The Pensions Regulator (TPR) wants to be given greater powers to block merger deals involving companies with stressed pension schemes, its chief executive has said.
Lesley Titcomb (pictured) told the Financial Times a new power to veto mergers and acquisitions in certain circumstances could better protect the 11 million members of final salary schemes in the private sector.
She urged the government to act quickly to tackle weaknesses in the system after problems with defined benefit (DB) pensions were exposed in a recent parliamentary probe into the failure of BHS.
The Work and Pensions Committee is currently debating the regulation of defined benefit pension schemes and whether the regulator should be handed extra powers.

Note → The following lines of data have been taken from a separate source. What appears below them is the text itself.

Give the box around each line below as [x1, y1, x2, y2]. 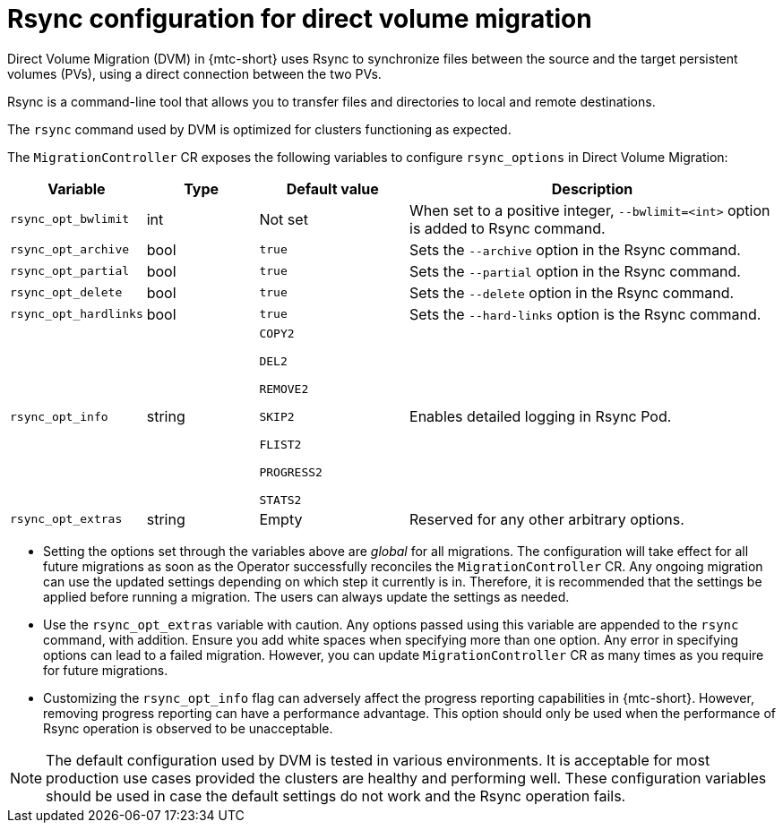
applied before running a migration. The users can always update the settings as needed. [43, 588, 570, 604]
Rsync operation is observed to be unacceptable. [43, 720, 333, 736]
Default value [286, 179, 379, 198]
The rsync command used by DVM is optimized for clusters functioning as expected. [7, 121, 512, 137]
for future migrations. [43, 662, 168, 678]
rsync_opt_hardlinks [10, 307, 143, 321]
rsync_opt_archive [10, 243, 130, 257]
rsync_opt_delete [10, 286, 123, 300]
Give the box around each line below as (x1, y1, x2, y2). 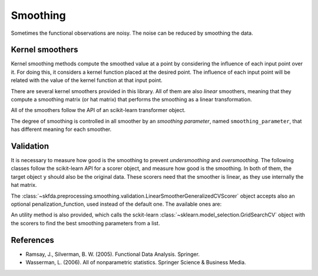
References (11, 235, 54, 245)
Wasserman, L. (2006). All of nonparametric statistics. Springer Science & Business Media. (25, 259, 247, 266)
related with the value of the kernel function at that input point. (11, 77, 163, 84)
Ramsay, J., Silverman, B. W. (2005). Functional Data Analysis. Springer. (25, 251, 200, 258)
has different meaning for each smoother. (11, 126, 112, 133)
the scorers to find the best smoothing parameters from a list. (11, 219, 160, 226)
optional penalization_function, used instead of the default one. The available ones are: (11, 201, 222, 208)
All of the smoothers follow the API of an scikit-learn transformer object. (11, 107, 185, 114)
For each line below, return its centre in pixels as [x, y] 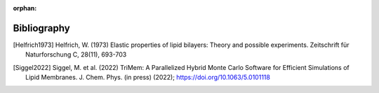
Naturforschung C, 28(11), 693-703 [76, 55]
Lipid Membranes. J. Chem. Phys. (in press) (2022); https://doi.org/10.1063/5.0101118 [148, 78]
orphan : [25, 8]
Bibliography [41, 28]
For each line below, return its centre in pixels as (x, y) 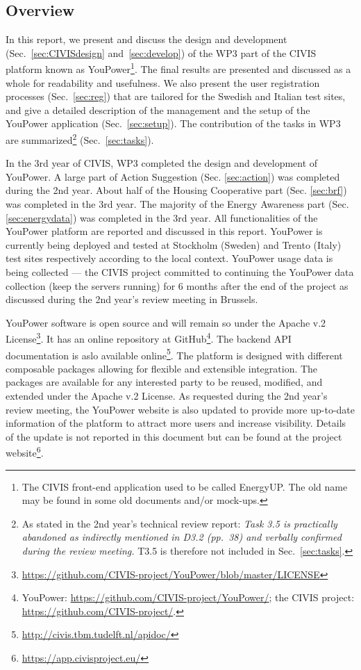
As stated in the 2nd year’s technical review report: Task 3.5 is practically (179, 523)
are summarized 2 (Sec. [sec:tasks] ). (80, 139)
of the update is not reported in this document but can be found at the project (174, 436)
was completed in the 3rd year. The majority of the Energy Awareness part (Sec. (177, 204)
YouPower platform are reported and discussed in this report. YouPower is (164, 231)
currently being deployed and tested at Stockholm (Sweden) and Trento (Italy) (174, 244)
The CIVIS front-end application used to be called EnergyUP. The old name (185, 486)
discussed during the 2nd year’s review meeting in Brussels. (132, 299)
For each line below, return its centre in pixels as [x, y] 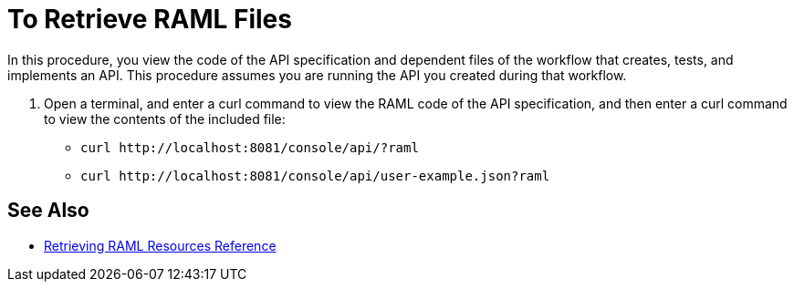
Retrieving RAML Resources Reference [160, 245]
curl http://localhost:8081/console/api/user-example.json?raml [315, 175]
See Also [48, 211]
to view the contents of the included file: [165, 119]
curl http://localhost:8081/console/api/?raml [250, 147]
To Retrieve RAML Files [150, 19]
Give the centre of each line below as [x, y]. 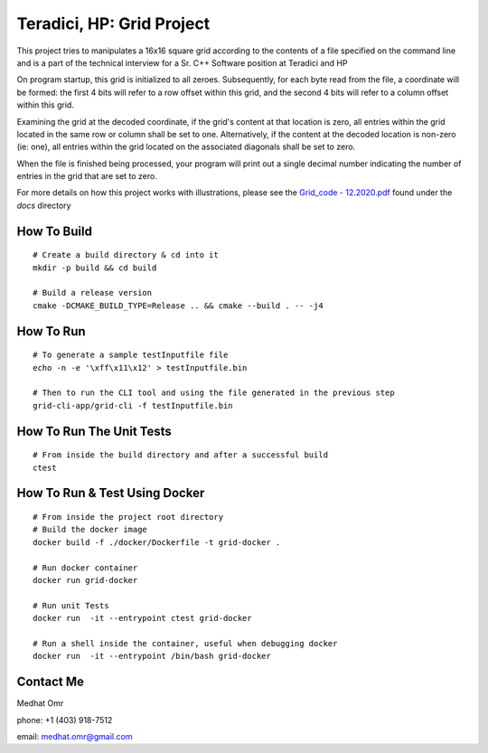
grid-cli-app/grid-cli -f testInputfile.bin [133, 405]
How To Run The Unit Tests [94, 431]
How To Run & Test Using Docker [111, 493]
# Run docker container [85, 568]
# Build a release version [93, 293]
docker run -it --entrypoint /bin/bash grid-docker [152, 656]
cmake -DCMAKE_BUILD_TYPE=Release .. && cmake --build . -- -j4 [178, 306]
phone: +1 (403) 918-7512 [65, 720]
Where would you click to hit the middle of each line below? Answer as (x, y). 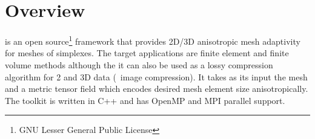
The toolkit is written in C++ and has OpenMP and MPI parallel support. (145, 100)
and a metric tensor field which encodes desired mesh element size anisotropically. (157, 89)
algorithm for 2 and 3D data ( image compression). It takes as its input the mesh (156, 76)
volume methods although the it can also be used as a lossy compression (139, 64)
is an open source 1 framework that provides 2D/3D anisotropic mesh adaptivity (153, 40)
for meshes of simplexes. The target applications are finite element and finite (147, 53)
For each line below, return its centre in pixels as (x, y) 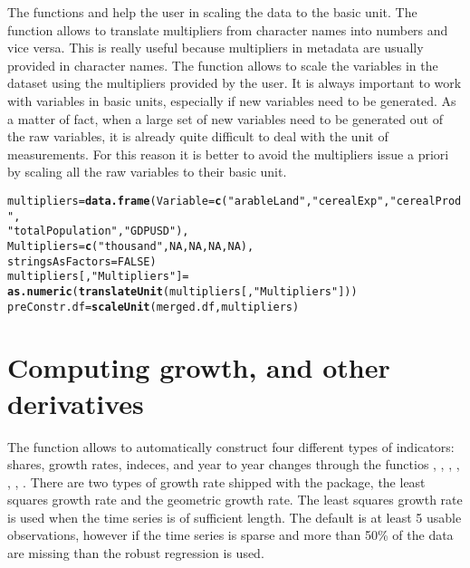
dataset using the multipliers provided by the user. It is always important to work (235, 83)
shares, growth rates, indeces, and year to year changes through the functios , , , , (234, 464)
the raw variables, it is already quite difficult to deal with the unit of (198, 136)
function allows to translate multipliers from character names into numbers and (228, 29)
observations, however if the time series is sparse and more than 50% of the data (230, 535)
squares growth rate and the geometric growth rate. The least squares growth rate (235, 500)
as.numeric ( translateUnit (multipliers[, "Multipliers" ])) (182, 291)
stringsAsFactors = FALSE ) (82, 261)
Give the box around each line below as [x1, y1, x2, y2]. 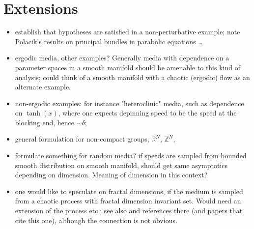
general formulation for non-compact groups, [15, 134, 149, 144]
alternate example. [15, 82, 71, 92]
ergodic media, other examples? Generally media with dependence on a [15, 53, 229, 63]
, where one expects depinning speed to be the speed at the [58, 108, 237, 118]
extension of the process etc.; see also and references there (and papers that [15, 205, 243, 216]
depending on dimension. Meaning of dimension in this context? [15, 170, 208, 180]
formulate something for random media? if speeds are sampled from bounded [15, 150, 247, 161]
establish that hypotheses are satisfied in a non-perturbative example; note [15, 27, 240, 37]
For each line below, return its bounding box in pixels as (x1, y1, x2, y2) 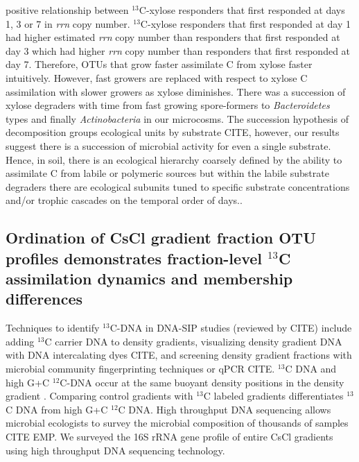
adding (6, 334, 35, 348)
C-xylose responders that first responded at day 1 (140, 16, 351, 31)
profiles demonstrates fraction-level (6, 247, 262, 268)
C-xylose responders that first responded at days (139, 3, 345, 17)
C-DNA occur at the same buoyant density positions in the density (60, 375, 344, 389)
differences (6, 288, 83, 309)
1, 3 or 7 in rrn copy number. (6, 16, 130, 31)
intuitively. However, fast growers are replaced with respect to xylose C (6, 70, 308, 85)
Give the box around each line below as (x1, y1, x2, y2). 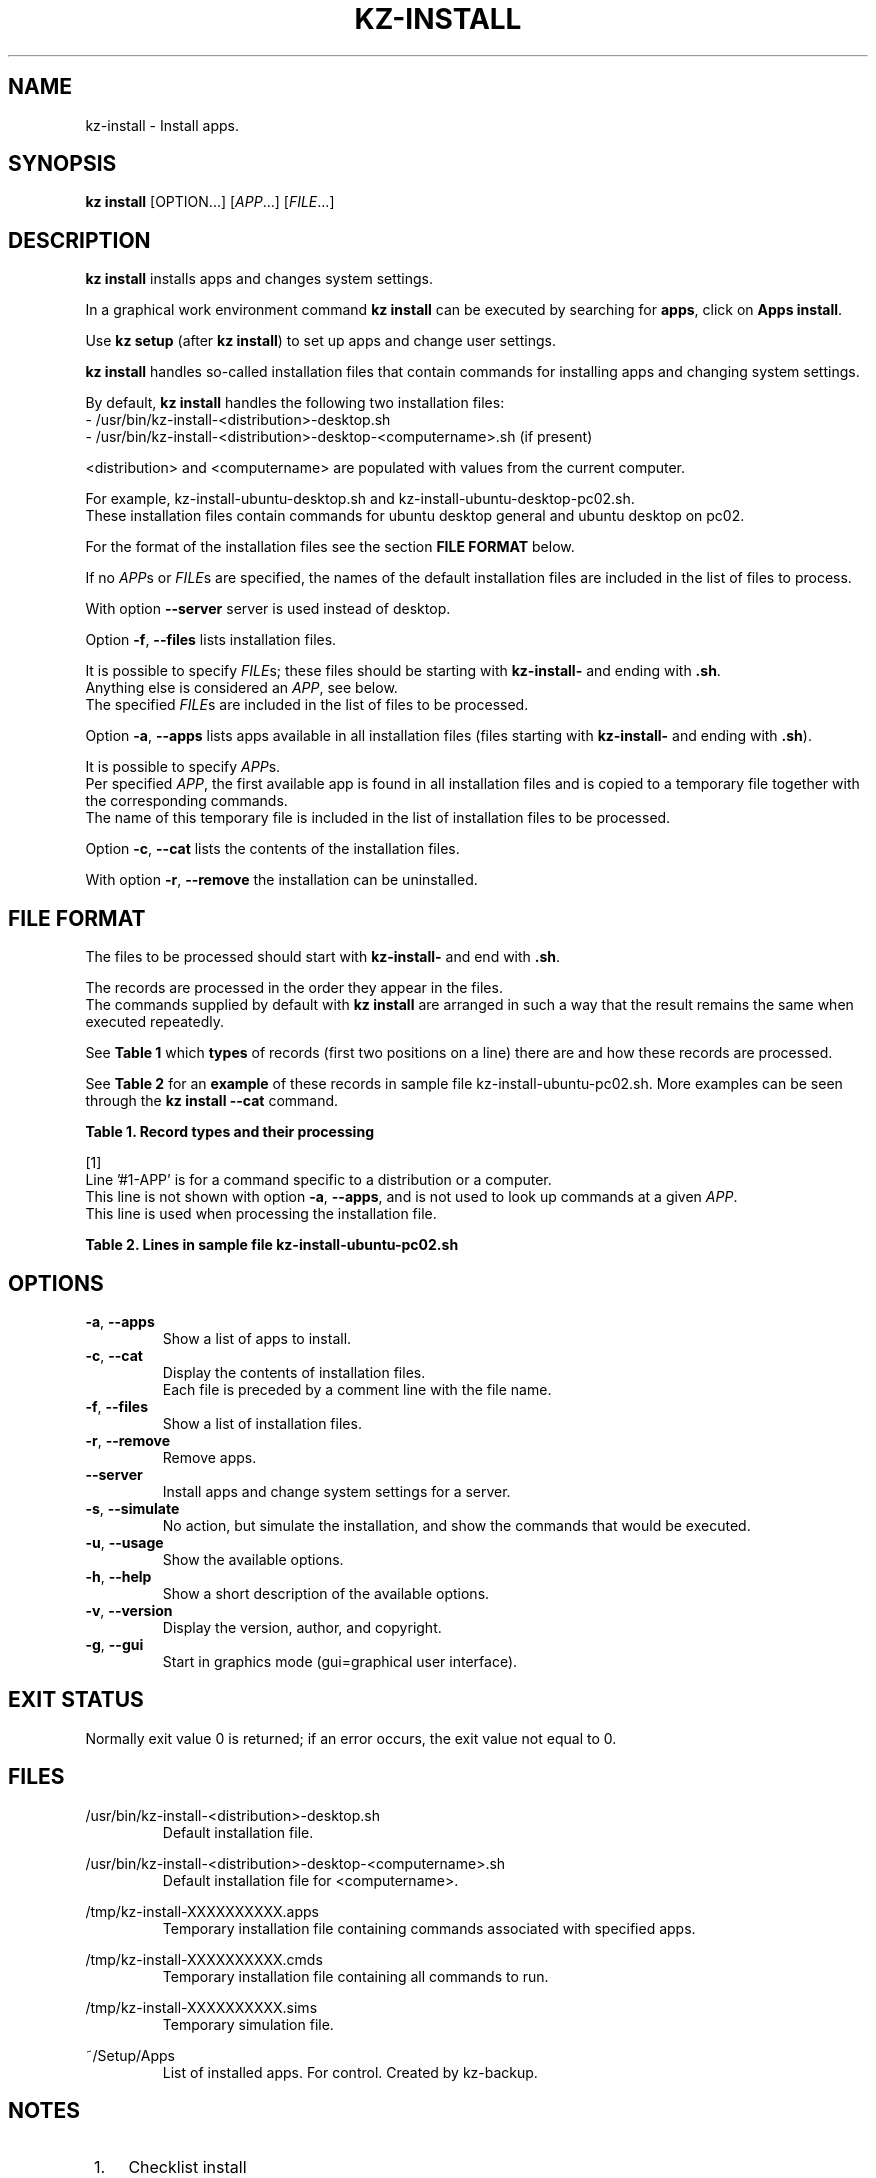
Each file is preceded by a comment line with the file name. (162, 1380, 552, 1398)
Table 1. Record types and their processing (85, 1123, 374, 1141)
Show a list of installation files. (162, 1414, 362, 1432)
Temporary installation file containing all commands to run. (162, 1967, 549, 1985)
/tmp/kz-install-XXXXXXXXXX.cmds (85, 1950, 323, 1968)
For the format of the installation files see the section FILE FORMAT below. (85, 538, 575, 556)
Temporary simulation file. (162, 2015, 334, 2033)
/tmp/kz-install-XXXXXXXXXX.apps (85, 1902, 319, 1920)
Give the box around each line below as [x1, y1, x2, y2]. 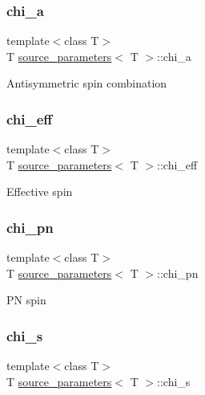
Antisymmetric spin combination [6, 75, 167, 92]
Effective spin [6, 183, 73, 200]
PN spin [6, 291, 46, 308]
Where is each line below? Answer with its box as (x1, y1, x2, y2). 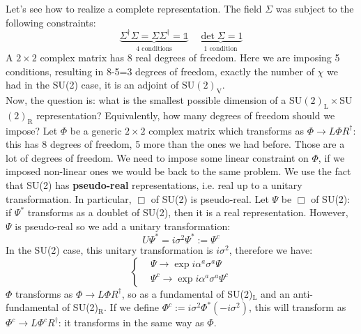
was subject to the (275, 1, 354, 15)
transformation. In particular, (6, 191, 132, 206)
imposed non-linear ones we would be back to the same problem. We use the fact (6, 164, 351, 179)
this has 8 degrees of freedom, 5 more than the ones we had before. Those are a (6, 137, 345, 151)
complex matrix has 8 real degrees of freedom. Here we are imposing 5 (40, 50, 340, 65)
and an (260, 286, 290, 301)
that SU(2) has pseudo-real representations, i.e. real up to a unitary (6, 178, 302, 192)
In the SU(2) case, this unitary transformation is (6, 242, 213, 257)

BHS' collapse left about 20,000 members of its pension scheme facing cuts to their retirement income, with the pension deficit estimated at £571m in March.
Under the current system Sir Philip Green was not required to obtain clearance from the regulator before selling BHS, along with its underfunded pension scheme, to Dominic Chappell in 2015 for £1.
Titcomb said: "Another BHS-type sale could happen because of clearance being voluntary. If we are not approached then there is nothing we can doing about it. That is why one of the areas we need to look at is whether, in certain circumstances, corporate transactions should come to us."
Titcomb said any new power to force companies to obtain prior clearance should be targeted. "We are talking about a limited set of circumstances here, perhaps where there is underfunding [of the pension]," she told the FT.
She added: "I think we do need to recognise, though, that any such power has to be proportionate. To require all corporate transactions to come through us would gum up the system. Cases like BHS are rare."